= Your goal =
Repeat only these lines, exactly: the first line of the data, the line containing "will be combined", and every line between them. Pictures stay out.

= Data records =
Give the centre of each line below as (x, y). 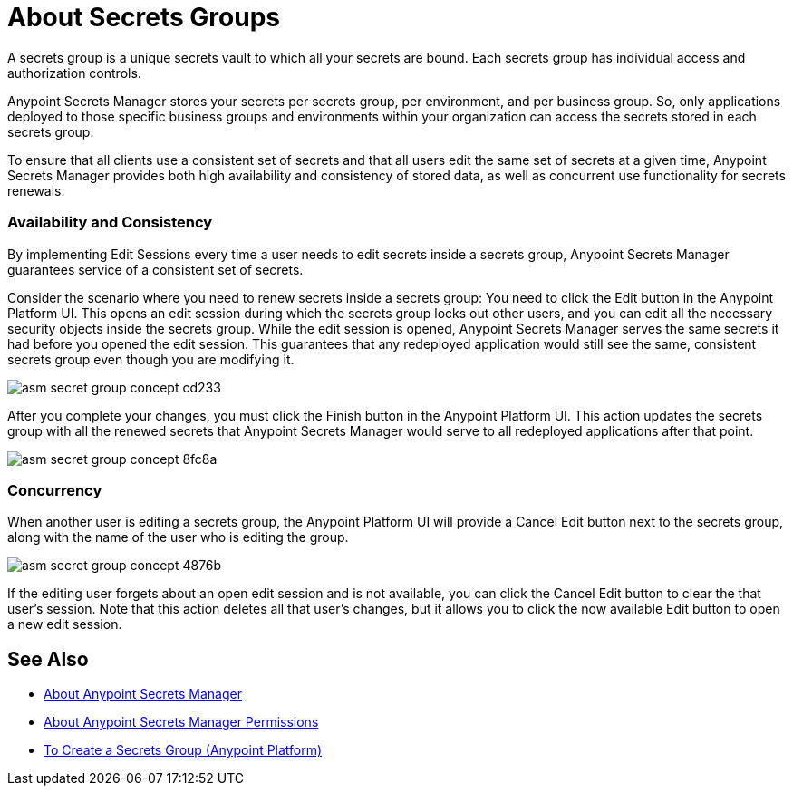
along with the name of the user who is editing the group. (178, 537)
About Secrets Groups (144, 17)
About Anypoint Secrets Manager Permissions (181, 722)
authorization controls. (74, 73)
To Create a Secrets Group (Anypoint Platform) (183, 750)
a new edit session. (65, 624)
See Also (48, 659)
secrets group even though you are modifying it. (151, 359)
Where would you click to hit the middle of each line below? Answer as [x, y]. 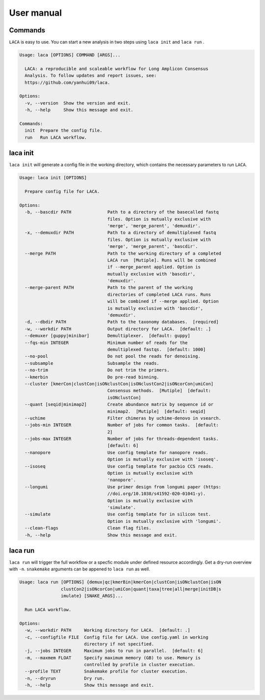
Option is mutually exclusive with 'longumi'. [164, 521]
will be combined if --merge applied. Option [163, 301]
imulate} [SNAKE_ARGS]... [92, 596]
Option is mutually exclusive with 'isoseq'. [163, 459]
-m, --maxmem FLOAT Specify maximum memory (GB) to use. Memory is [113, 658]
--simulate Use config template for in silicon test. [118, 514]
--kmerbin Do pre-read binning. [92, 377]
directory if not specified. [119, 644]
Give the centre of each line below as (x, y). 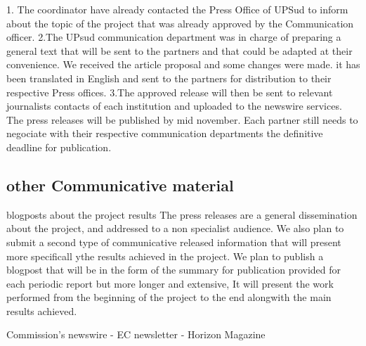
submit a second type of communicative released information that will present (174, 242)
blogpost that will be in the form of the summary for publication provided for (174, 270)
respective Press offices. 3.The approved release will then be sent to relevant (170, 92)
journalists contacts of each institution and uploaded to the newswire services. (174, 106)
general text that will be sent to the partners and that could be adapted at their (179, 50)
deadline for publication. (59, 147)
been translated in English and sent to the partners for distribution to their (169, 78)
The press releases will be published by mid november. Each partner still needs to (182, 119)
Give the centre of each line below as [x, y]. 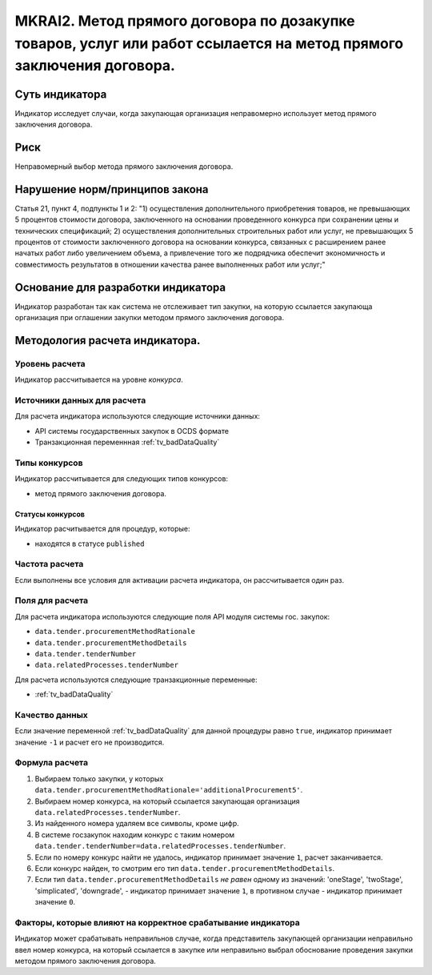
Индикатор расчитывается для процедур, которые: [102, 529]
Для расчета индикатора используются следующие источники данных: [137, 416]
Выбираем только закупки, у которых [99, 778]
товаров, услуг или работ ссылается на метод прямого [209, 43]
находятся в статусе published [90, 544]
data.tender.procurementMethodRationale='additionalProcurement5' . [169, 790]
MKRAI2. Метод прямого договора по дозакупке [185, 21]
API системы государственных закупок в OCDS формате [132, 431]
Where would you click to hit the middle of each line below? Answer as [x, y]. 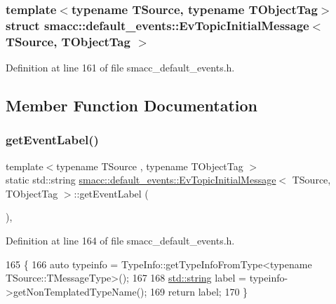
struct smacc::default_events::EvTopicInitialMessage [157, 25]
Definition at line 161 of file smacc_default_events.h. [120, 68]
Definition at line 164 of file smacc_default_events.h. [120, 241]
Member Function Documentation [132, 105]
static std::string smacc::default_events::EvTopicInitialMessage [141, 180]
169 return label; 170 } [199, 291]
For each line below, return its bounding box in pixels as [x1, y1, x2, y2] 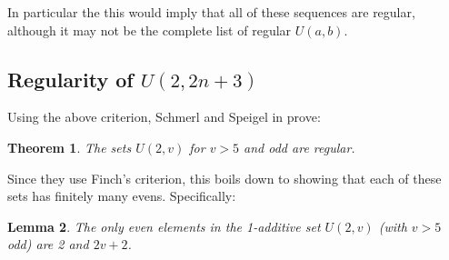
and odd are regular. [244, 137, 355, 156]
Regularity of [7, 65, 134, 93]
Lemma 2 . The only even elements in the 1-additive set [7, 216, 321, 235]
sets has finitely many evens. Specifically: [7, 186, 236, 205]
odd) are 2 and [7, 235, 89, 254]
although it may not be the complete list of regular [7, 20, 292, 39]
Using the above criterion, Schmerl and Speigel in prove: [7, 107, 321, 126]
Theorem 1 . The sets [7, 137, 132, 156]
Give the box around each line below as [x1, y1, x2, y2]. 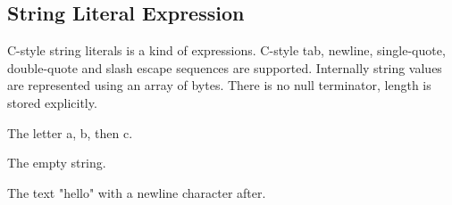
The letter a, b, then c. [7, 123, 133, 142]
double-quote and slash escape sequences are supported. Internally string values [7, 58, 442, 77]
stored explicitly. [7, 93, 97, 111]
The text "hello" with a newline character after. [7, 183, 266, 201]
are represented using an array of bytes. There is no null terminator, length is [7, 76, 431, 94]
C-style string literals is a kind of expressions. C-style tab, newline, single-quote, [7, 41, 446, 60]
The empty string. [7, 153, 106, 172]
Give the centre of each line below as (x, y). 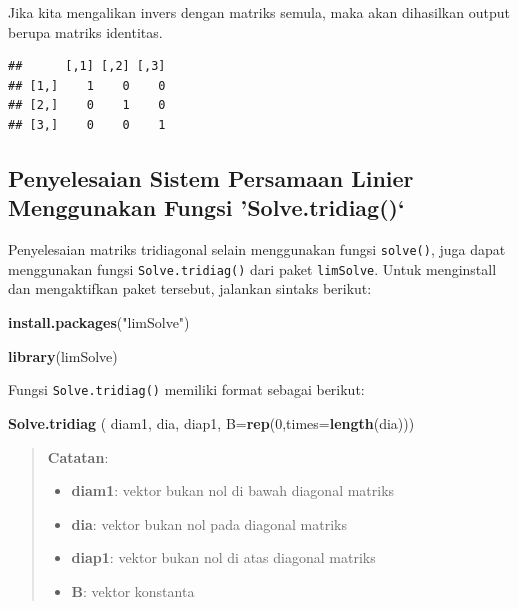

= Completed task =
Give the centre of each line below as (x, y). 
along with the name of the user who is editing the group. (178, 537)
About Secrets Groups (144, 17)
About Anypoint Secrets Manager Permissions (181, 722)
authorization controls. (74, 73)
To Create a Secrets Group (Anypoint Platform) (183, 750)
a new edit session. (65, 624)
See Also (48, 659)
secrets group even though you are modifying it. (151, 359)
Where would you click to hit the middle of each line below? Answer as [x, y]. 
Option is mutually exclusive with 'longumi'. [164, 521]
will be combined if --merge applied. Option [163, 301]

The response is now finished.